**DESCRIPTION OF THE TASK:** Set down the data below without change, skipping the pictures it holds.

**RECORDS SHOWN:**

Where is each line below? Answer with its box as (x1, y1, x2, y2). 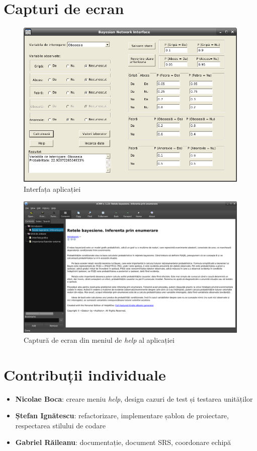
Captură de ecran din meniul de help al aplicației (24, 334, 175, 345)
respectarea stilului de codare (15, 420, 106, 430)
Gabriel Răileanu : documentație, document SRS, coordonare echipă (15, 437, 231, 447)
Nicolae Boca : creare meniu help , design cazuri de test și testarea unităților (15, 393, 253, 404)
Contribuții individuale (4, 364, 166, 385)
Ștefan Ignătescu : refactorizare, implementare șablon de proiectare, (15, 410, 229, 421)
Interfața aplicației (24, 184, 81, 194)

**TASK RESPONSE:**
Where is each line below? Answer with its box as (x1, y1, x2, y2). 
Captură de ecran din meniul de help al aplicației (24, 334, 175, 345)
respectarea stilului de codare (15, 420, 106, 430)
Gabriel Răileanu : documentație, document SRS, coordonare echipă (15, 437, 231, 447)
Nicolae Boca : creare meniu help , design cazuri de test și testarea unităților (15, 393, 253, 404)
Contribuții individuale (4, 364, 166, 385)
Ștefan Ignătescu : refactorizare, implementare șablon de proiectare, (15, 410, 229, 421)
Interfața aplicației (24, 184, 81, 194)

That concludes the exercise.